Comment 15 David Anderson 2014-12-04 22:06:33 UTC
Created attachment 964858 [details]
Reproduction of the Ceph xend crash

Note the undefined behavior of unlocking an unlocked rwlock.

Comment 16 Carlos O'Donell 2014-12-04 22:10:49 UTC
(In reply to David Anderson from comment #14)
> FYI, this is actually a bug in Ceph: it's unlocking an already unlocked
> pthread_rwlock_t, which invokes undefined behavior. It was reported upstream
> in https://sourceware.org/bugzilla/show_bug.cgi?id=17561 , and the glibc
> devs decided to not make the crash more graceful as it would slow down the
> unlock path for correct programs.
> 
> I'm attaching a minimal repro C file in case you care to reproduce, but
> afaict the linked bug is actually just a bug in Ceph, nothing to do with TSX
> or glibc directly.

Thanks David. I'm assigning this back to ceph for them to investigate the potential double unlock.

Comment 17 David Anderson 2014-12-04 22:23:37 UTC
Turns out the Ceph folks fixed it upstream 3 days ago: http://tracker.ceph.com/issues/10085 . From the bug details, it looks like they're planning to publish this in a point release, so it should eventually find its way into the Fedora package.

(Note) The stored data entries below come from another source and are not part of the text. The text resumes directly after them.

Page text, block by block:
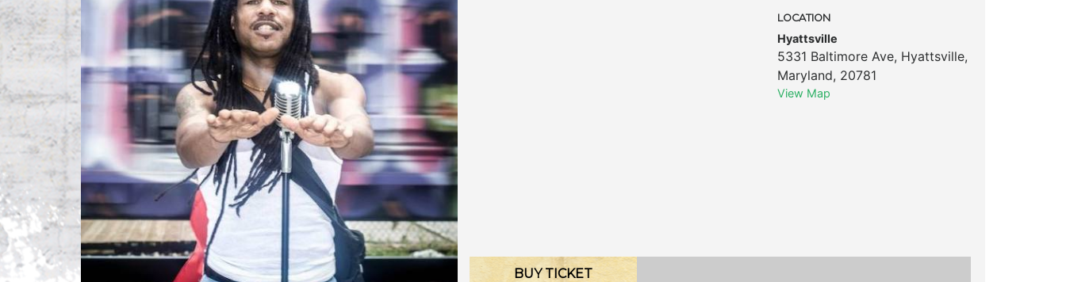
LOCATION
Hyattsville
5331 Baltimore Ave, Hyattsville,
Maryland, 20781
View Map
BUY TICKET

Comment 18 David Anderson 2014-12-04 22:25:03 UTC
And if you care to patch this in Fedora ahead of the upstream release, `git diff 42c85e8 77deeaa` in the Ceph git repository will produce the minimum necessary patch to apply. It applies cleanly to the 0.87 Ceph source tree.

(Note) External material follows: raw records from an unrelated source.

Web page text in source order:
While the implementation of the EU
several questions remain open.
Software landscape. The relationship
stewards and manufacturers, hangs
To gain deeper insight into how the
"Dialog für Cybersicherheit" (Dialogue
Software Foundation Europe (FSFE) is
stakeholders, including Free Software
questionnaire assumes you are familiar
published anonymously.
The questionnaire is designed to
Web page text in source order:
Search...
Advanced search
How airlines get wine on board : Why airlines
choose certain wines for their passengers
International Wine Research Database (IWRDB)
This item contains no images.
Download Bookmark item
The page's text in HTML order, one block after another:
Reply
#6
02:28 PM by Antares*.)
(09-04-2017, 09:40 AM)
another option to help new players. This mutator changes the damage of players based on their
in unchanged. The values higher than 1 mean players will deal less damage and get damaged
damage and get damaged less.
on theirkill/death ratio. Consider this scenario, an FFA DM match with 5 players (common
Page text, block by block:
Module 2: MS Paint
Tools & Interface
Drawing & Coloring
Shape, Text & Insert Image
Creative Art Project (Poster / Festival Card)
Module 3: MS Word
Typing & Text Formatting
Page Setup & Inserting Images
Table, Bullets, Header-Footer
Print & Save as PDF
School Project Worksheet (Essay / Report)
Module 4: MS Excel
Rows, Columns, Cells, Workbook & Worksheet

Comment 19 Jeffrey C. Ollie 2014-12-04 22:34:50 UTC
I added the patch David mentions to a private build of Ceph and it fixed my problem.  I'm not sure when upstream is going to release a 0.87.x point release so I think that it would be good to apply the patch before that.

Comment 20 Fedora Update System 2014-12-08 11:51:25 UTC
ceph-0.80.7-2.fc21 has been submitted as an update for Fedora 21.
https://admin.fedoraproject.org/updates/ceph-0.80.7-2.fc21

Comment 21 Fedora Update System 2014-12-12 04:05:04 UTC
Package ceph-0.80.7-2.fc21:
* should fix your issue,
* was pushed to the Fedora 21 testing repository,
* should be available at your local mirror within two days.
Update it with:
# su -c 'yum update --enablerepo=updates-testing ceph-0.80.7-2.fc21'
as soon as you are able to.
Please go to the following url:
https://admin.fedoraproject.org/updates/FEDORA-2014-16519/ceph-0.80.7-2.fc21
then log in and leave karma (feedback).

Comment 22 Boris Ranto 2014-12-23 12:32:01 UTC
*** Bug 1170657 has been marked as a duplicate of this bug. ***

Comment 23 Fedora Update System 2014-12-23 18:32:19 UTC
ceph-0.80.7-2.fc21 has been pushed to the Fedora 21 stable repository.  If problems still persist, please make note of it in this bug report.